De quoi s’agit-il ?

 

Les POP (Polluants Organiques Persistants), aussi appelés polluants éternels, sont des substances chimiques toxiques et très stables. Elles s’accumulent dans les tissus vivants car elles ne sont pratiquement pas éliminées et leur quantité s’accroît tout au long de la chaîne alimentaire.

Il en existe toute une collection : les dioxines (PCDD), les furanes (PCDF), des polychlorobiphényles (PCB-DL[1]) ainsi que des substances perfluoroalkylées (PFAS)[2].

Dans cet article lorsque nous parlerons de taux de dioxine il s’agira d’un taux équivalent (TEQ) : les composés pèsent différemment en fonction de leur toxicité (soit un principe voisin de celui adopté pour le CO2 ou l’on parle « d’équivalent CO2 » pour différents gaz à effet de serre).

En matière de toxicité les effets de ces POP sont nombreux avec une prédilection pour les cancers, les déficiences du système immunitaire en passant par les troubles du développement, du comportement…
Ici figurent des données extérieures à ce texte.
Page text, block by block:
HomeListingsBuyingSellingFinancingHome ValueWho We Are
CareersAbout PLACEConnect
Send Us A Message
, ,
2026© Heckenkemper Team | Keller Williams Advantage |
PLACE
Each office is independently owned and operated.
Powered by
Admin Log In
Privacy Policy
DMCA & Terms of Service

Pour ce qui est de leur stabilité, certaines substances auraient des demi-vies dans l’organisme d’au moins 7 ans (période après laquelle seule la moitié de ces toxines ont disparu). Cette longue durée de vie leur permet de voyager sur de longues distances, raisons pour lesquelles elles s’accumulent dans l’environnement, par exemple dans les sédiments marins.
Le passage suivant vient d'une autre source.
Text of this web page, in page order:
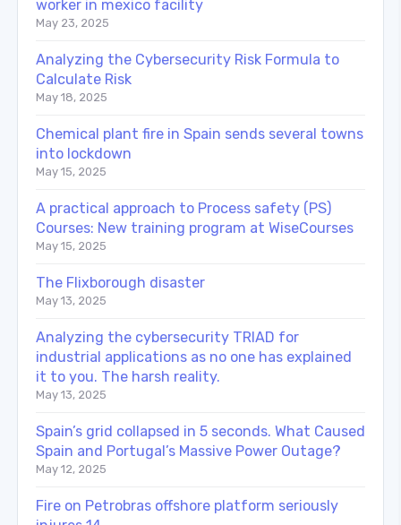
worker in mexico facility
May 23, 2025
Analyzing the Cybersecurity Risk Formula to
Calculate Risk
May 18, 2025
Chemical plant fire in Spain sends several towns
into lockdown
May 15, 2025
A practical approach to Process safety (PS)
Courses: New training program at WiseCourses
May 15, 2025
The Flixborough disaster
May 13, 2025
Analyzing the cybersecurity TRIAD for
industrial applications as no one has explained
it to you. The harsh reality.
May 13, 2025
Spain’s grid collapsed in 5 seconds. What Caused
Spain and Portugal’s Massive Power Outage?
May 12, 2025
Fire on Petrobras offshore platform seriously

Et vous vous en doutez, ces POP sont produits très majoritairement par l’activité humaine : dans les incinérateurs, mais aussi par l’industrie métallurgique et chimique, la combustion de bois et de charbon, les moteurs thermiques…

Pour conclure cette introduction, une bonne nouvelle : le taux de dioxine dans l’environnement est en baisse[3],[4]  depuis le milieu des années 1990 grâce à une meilleure maîtrise de procédés d’incinération et de procédés industriels (qui sont soumis à des normes plus strictes). Malheureusement ce n’est pas le cas pour les produits de la mer dont le taux de dioxine reste à peu près constant (la mer dispose de « réserves »).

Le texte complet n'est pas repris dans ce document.